The five senior citizen activists have all recently been released from prison having served their time. We need to raise a minimum of $20,000 to continue to follow our characters to paint fuller portraits of who they are. These funds will pay for travel expenses, camera crews, an associate producer; to rent camera, sound, and lighting equipment, and pay for transcription services. If we do not reach that donation goal, we will not receive any of the money and it will be returned to our donors. However, in order to move to the next phase of production and assemble a rough cut of the film we will need to raise an additional $30,000 to rent editing equipment and hire an offline editor. All this to say that our overall target is $50,000. We hope you will also consider making a "matching grant" donation.
The Bangor 5 called their action on the naval base a "Plowshares" action. Plowshares is an international movement that follows the injunction of the Prophet Isaiah who urged nations to abolish war and turn "swords into plowshares". The five seniors are embraced by a community of thousands of activists in the Pacific Northwest who have waged a campaign over four decades to raise awareness on the lethality of the 8 Trident nuclear submarines home ported in their backyard at the Kitsap-Bangor base. One Trident submarine, with its full complement of missiles, has the capacity to destroy every city in the northern hemisphere. This larger story of the activists' 40 year campaign is also woven into the film through never- before- seen archival footage which the activists have generously allowed me to use.

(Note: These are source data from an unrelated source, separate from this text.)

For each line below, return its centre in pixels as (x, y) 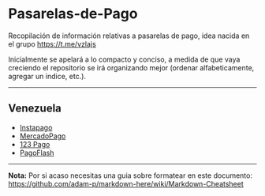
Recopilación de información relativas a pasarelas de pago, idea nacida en (129, 36)
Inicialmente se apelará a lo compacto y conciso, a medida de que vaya (124, 59)
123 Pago (35, 144)
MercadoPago (43, 136)
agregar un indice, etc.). (47, 76)
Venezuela (35, 109)
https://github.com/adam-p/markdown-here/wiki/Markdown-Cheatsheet (126, 183)
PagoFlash (37, 153)

During their federal trial The Bangor 5 planned to challenge the "legality" of nuclear weapons. However, they were not allowed to make that case in court. A growing body of academic scholarship, as well as respected military and legal experts support the activists' viewpoint. At trial the Center for Constitutional Rights was part of the defense team and former U.S. Attorney General Ramsey Clark testified on behalf of the defendants. In the part of the film dealing with the trial, The Bangor 5 and their supporters make the case they were barred from making in court.